TRY IT — Could the lines from the start of the data through the line with "27 Centipede Tattoo" be set down exactly, with no pictures among them?

***** AVAILABLE DATA

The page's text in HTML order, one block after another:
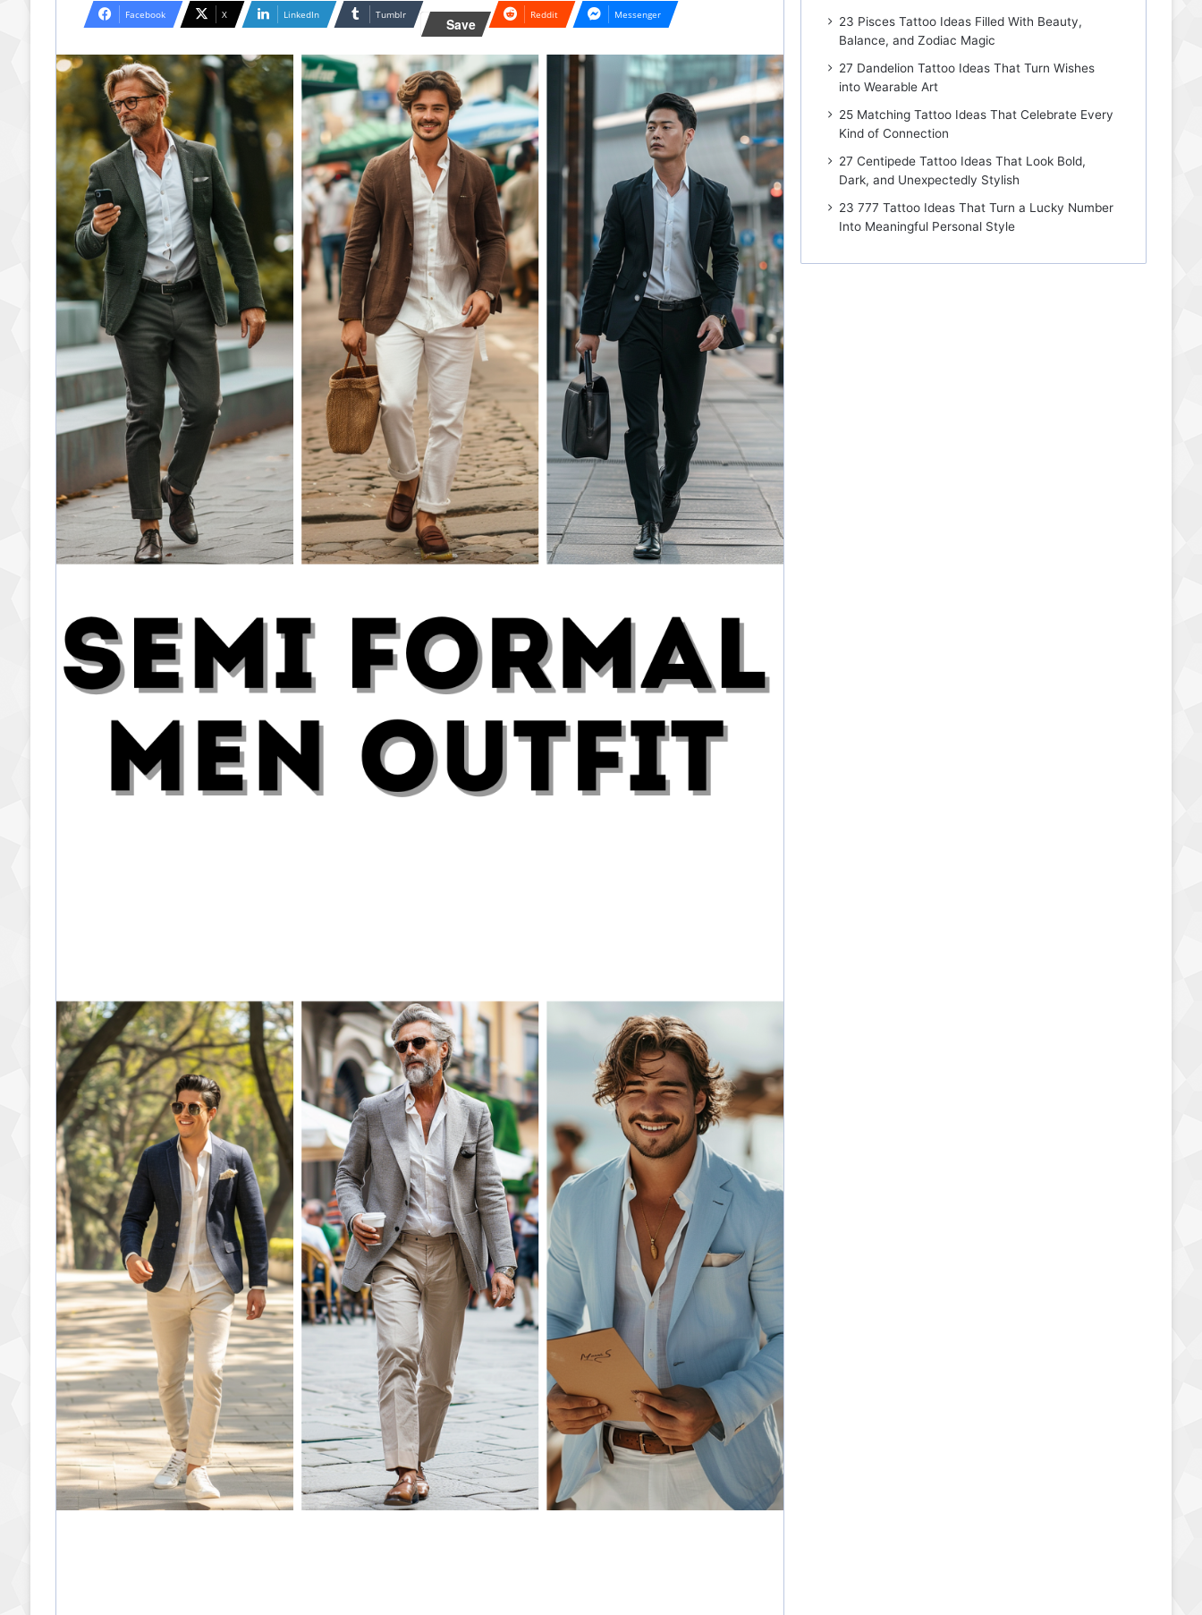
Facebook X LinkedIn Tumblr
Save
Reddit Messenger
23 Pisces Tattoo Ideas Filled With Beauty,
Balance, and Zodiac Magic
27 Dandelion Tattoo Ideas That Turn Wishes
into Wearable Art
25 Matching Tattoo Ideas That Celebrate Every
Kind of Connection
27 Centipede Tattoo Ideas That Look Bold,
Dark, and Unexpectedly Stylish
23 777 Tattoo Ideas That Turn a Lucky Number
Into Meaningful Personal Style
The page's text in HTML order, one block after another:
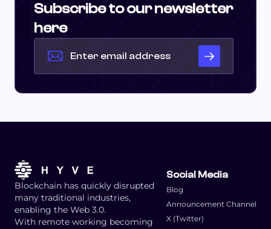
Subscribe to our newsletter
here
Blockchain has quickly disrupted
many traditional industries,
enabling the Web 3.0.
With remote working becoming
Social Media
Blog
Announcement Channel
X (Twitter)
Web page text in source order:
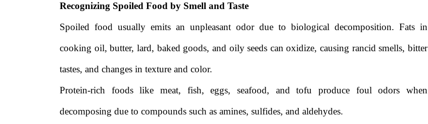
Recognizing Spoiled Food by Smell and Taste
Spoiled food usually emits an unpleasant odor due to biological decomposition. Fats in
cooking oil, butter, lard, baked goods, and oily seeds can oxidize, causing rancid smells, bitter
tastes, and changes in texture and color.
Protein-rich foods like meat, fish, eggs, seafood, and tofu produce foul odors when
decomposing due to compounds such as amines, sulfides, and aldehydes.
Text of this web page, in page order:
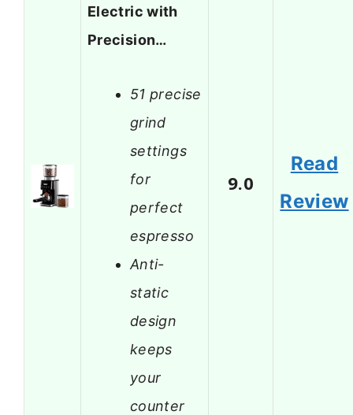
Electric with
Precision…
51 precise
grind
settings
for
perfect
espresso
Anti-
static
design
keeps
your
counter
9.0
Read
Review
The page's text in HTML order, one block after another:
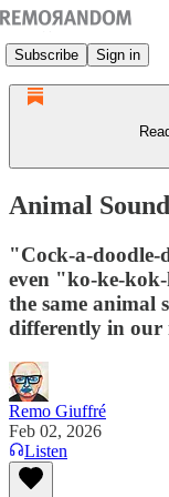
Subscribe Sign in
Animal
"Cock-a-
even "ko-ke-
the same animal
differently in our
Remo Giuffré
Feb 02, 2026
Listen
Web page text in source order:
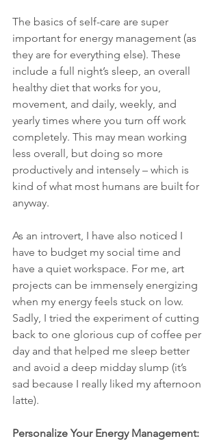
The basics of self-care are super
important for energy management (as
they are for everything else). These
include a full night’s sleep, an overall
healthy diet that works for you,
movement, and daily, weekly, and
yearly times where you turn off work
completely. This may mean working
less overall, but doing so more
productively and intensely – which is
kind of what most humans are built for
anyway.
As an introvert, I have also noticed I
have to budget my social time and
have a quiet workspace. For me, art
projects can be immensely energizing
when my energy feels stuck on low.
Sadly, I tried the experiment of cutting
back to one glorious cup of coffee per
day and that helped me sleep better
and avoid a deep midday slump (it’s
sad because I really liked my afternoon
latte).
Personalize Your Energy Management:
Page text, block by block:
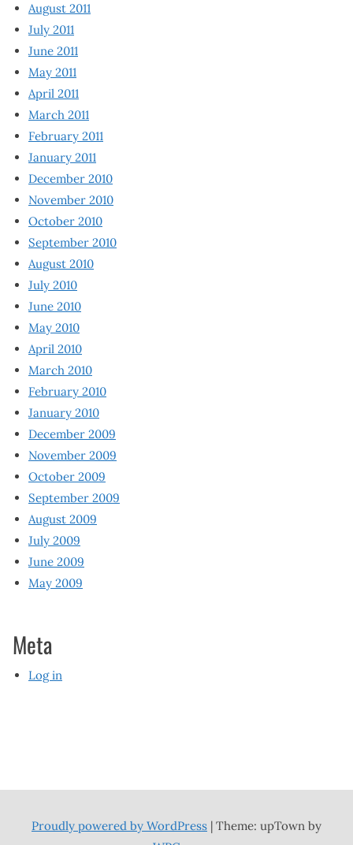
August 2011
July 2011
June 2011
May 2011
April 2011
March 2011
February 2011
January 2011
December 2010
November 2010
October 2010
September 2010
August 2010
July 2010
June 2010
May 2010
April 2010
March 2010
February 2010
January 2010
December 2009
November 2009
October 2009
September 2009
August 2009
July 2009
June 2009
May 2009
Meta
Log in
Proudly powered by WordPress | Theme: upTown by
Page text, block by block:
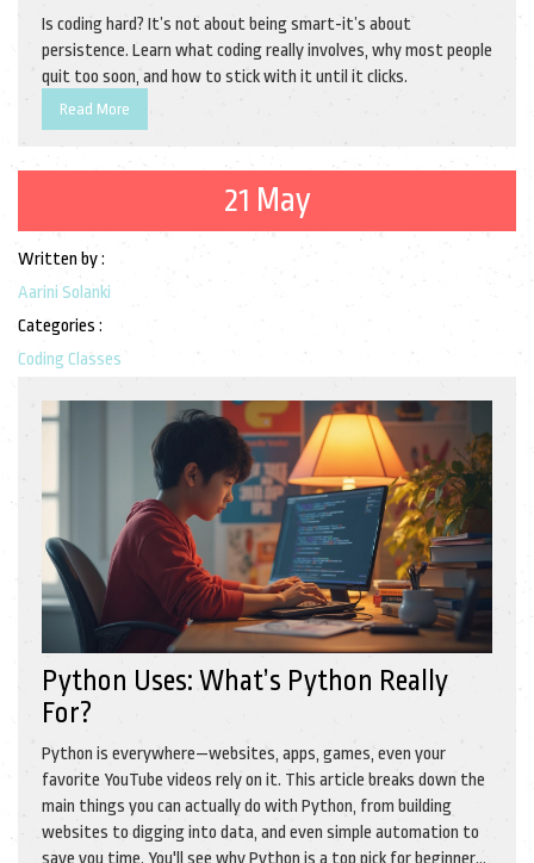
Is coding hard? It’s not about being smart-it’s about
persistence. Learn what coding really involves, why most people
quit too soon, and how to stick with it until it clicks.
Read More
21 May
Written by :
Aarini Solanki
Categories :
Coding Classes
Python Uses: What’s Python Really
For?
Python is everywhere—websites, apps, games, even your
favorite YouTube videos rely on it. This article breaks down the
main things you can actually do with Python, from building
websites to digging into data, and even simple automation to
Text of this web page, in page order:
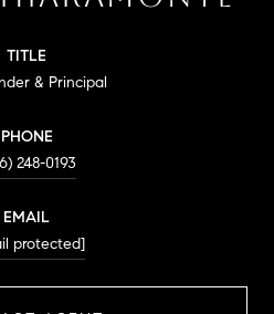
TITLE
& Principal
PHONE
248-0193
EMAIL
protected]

**********

REPLY —
The page's text in HTML order, one block after another:
Facebook X LinkedIn Tumblr
Save
Reddit Messenger
23 Pisces Tattoo Ideas Filled With Beauty,
Balance, and Zodiac Magic
27 Dandelion Tattoo Ideas That Turn Wishes
into Wearable Art
25 Matching Tattoo Ideas That Celebrate Every
Kind of Connection
27 Centipede Tattoo Ideas That Look Bold,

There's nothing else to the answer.